As is evident from the results shown in Table 6, under these conditions, a high discharge capacity and good charge / discharge efficiency were obtained. Therefore, with the impurity concentration in this example, no decrease in the discharge capacity and charge / discharge efficiency was observed, indicating that the electrode has characteristics as an electrode for a lithium secondary battery.

Table 6

The invention's effect

 According to the present invention, a lithium secondary battery having excellent charge / discharge cycle characteristics can be obtained.

Three

Claims

 The scope of the claims

I. In a lithium battery electrode containing an active material that absorbs and releases lithium, an amorphous material containing at least one impurity selected from carbon, oxygen, nitrogen, argon, and fluorine is used as the active material. An electrode for lithium batteries that features

 2. The electrode for a lithium battery according to claim 1, wherein the amorphous material contains at least silicon.

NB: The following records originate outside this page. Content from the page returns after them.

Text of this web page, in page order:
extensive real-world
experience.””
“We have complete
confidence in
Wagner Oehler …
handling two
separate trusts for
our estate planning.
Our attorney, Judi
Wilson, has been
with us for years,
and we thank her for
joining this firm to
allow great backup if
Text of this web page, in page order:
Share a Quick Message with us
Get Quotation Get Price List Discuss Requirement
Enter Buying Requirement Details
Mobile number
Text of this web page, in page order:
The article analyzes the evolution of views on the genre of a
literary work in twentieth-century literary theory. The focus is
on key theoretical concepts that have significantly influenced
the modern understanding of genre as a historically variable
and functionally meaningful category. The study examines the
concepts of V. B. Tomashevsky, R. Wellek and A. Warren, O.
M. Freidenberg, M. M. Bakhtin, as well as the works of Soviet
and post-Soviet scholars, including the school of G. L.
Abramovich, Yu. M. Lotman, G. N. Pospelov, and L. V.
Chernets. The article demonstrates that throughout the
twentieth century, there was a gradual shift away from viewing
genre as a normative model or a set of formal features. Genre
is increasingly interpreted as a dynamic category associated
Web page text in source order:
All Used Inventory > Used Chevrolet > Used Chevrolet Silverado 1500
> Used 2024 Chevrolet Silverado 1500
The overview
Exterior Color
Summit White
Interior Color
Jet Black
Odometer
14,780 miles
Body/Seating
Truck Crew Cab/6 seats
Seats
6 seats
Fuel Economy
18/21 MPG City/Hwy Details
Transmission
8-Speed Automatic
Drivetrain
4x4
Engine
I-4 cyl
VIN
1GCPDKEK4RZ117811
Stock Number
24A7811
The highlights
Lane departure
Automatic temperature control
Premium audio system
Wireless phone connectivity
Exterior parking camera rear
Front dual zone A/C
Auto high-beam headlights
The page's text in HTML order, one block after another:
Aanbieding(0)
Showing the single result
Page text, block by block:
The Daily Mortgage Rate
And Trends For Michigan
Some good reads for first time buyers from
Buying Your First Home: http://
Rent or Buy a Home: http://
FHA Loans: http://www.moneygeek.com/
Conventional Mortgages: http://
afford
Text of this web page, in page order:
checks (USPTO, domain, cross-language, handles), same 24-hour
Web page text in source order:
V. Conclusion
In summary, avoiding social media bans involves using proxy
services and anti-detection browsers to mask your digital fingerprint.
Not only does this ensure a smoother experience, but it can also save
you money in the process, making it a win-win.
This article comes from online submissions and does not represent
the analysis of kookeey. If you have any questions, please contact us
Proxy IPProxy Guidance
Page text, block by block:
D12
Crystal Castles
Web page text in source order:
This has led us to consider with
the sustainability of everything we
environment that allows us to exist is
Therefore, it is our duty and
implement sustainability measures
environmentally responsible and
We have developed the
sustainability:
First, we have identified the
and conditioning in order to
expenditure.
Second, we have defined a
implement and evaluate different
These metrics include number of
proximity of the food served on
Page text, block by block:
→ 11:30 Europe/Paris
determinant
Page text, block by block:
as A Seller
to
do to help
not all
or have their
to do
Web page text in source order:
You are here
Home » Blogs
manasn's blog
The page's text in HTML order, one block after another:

 3. The electrode for a lithium battery according to claim 1, wherein the amorphous material is microcrystalline silicon or amorphous silicon.

4. The carbon concentration is 50 atoms. /. The electrode for a lithium battery according to any one of claims 1 to 3, wherein

 5. The electrode for a lithium battery according to any one of claims 1 to 4, wherein the oxygen concentration is less than 67 atomic%.

6. The electrode for a lithium battery according to any one of claims 1 to 5, wherein the nitrogen concentration is less than 57 atomic%.

 7. The electrode for a lithium battery according to any one of claims 1 to 6, wherein the argon concentration is 1 atomic% or less.

 8. The lithium battery electrode according to any one of claims 1 to 7, wherein the fluorine concentration is 0.01 atomic% or less.

 9. The electrode for a lithium battery according to any one of claims 3 to 8, wherein the microcrystalline silicon or the amorphous silicon is a silicon thin film.

 10. The electrode for a lithium battery according to claim 9, wherein the silicon thin film is provided on a current collector.

II. The silicon thin film is formed by plasma CVD, shattering, The electrode for a lithium battery according to claim 10, wherein the electrode is formed by a vacuum evaporation method or a thermal spraying method.

 12. The lithium battery according to claim 10 or 11, wherein the current collector is at least one selected from copper, nickel, iron, stainless steel, molybdenum, tungsten, and tantalum. Electrodes.

 13. A lithium battery comprising a negative electrode comprising the electrode according to any one of claims 1 to 12, a positive electrode, and an electrolyte.

 14. A lithium secondary battery comprising a negative electrode comprising the electrode according to any one of claims 1 to 12, a positive electrode, and a non-aqueous electrolyte.